- _Work request_:
Using only the entries below, output the lines starting at the one containing "Second Reading" and ending at the one containing "TRAINING & PLACEMENT", exactly and inclusive of both, omitting the pictures.

- _Supplied records_:
--- START ---
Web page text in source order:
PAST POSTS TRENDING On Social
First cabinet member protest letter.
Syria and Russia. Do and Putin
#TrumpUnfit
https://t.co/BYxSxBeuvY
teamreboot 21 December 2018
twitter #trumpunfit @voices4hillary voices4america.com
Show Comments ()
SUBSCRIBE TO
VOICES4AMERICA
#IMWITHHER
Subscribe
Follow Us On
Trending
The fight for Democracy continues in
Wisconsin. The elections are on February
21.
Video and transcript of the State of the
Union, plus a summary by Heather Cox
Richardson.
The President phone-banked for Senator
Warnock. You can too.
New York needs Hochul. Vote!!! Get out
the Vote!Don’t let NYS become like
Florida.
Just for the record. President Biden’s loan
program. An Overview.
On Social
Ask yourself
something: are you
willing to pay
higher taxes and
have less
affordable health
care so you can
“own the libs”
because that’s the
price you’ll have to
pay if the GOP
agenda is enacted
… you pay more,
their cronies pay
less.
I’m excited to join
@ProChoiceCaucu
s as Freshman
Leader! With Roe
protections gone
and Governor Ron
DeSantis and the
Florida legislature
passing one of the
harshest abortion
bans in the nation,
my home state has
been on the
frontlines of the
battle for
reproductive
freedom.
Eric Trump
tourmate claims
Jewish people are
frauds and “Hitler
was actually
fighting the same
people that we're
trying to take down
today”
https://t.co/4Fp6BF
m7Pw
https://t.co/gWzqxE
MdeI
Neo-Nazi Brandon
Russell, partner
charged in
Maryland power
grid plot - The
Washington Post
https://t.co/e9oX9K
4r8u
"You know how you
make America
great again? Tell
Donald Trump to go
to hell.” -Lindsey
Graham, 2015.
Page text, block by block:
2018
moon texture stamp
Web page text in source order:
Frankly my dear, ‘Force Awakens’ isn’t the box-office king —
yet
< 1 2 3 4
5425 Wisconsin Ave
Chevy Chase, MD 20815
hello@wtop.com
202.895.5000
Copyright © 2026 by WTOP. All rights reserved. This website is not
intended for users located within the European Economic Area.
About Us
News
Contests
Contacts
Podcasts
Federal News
--- END ---
--- START ---
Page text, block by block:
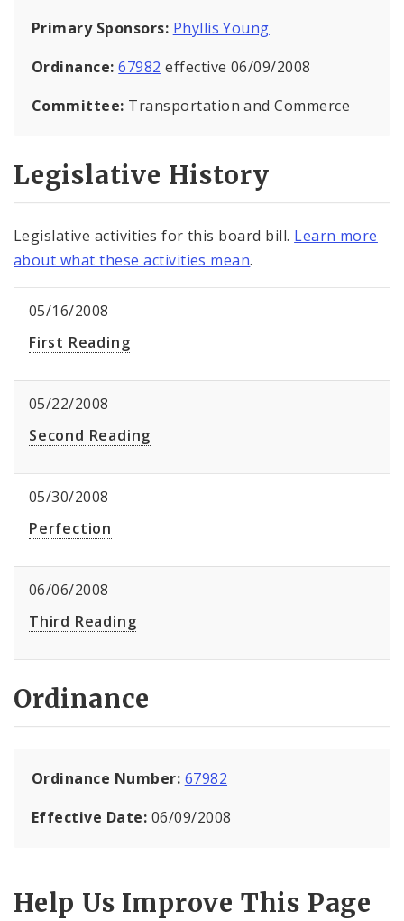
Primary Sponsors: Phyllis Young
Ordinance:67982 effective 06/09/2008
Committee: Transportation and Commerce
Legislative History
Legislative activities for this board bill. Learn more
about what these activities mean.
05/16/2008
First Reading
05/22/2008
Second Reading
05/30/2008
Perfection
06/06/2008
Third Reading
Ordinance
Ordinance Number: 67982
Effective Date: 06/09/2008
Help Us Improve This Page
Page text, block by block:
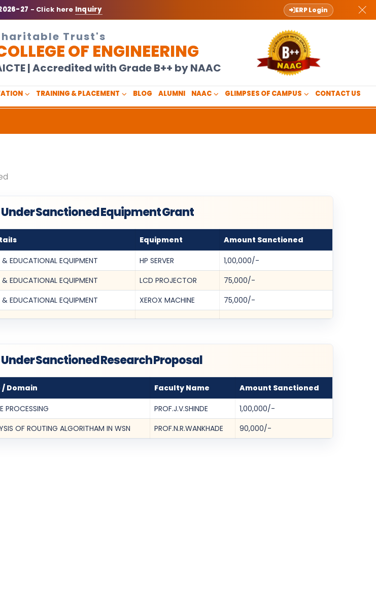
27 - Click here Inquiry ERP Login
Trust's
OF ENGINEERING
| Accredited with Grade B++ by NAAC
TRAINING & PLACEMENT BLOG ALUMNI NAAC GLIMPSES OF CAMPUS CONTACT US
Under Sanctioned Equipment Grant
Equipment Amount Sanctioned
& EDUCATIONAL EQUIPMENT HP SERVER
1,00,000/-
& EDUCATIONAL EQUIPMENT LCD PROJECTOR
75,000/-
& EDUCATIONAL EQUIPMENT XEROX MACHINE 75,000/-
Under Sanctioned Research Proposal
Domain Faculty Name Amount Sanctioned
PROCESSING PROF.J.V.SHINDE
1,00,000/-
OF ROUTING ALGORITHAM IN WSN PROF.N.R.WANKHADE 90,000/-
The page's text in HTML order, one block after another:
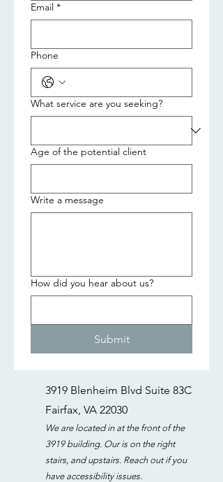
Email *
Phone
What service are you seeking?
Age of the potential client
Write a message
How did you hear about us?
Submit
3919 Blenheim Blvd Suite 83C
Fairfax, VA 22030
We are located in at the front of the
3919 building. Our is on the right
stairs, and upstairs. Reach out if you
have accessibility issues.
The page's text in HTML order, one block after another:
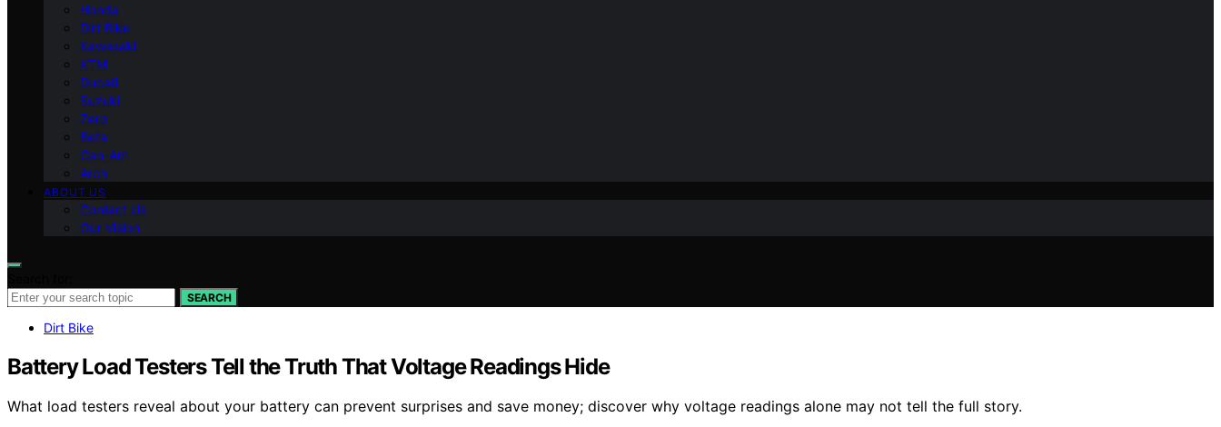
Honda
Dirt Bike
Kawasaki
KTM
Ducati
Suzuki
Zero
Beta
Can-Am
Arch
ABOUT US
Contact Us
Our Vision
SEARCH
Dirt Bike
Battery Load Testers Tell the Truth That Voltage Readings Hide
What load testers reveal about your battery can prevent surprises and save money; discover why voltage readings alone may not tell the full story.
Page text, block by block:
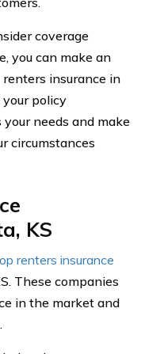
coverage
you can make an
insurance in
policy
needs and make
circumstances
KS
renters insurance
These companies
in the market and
--- END ---
- _Output of the exercise_:
Second Reading
05/30/2008
Perfection
06/06/2008
Third Reading
Ordinance
Ordinance Number: 67982
Effective Date: 06/09/2008
Help Us Improve This Page
Page text, block by block:
27 - Click here Inquiry ERP Login
Trust's
OF ENGINEERING
| Accredited with Grade B++ by NAAC
TRAINING & PLACEMENT BLOG ALUMNI NAAC GLIMPSES OF CAMPUS CONTACT US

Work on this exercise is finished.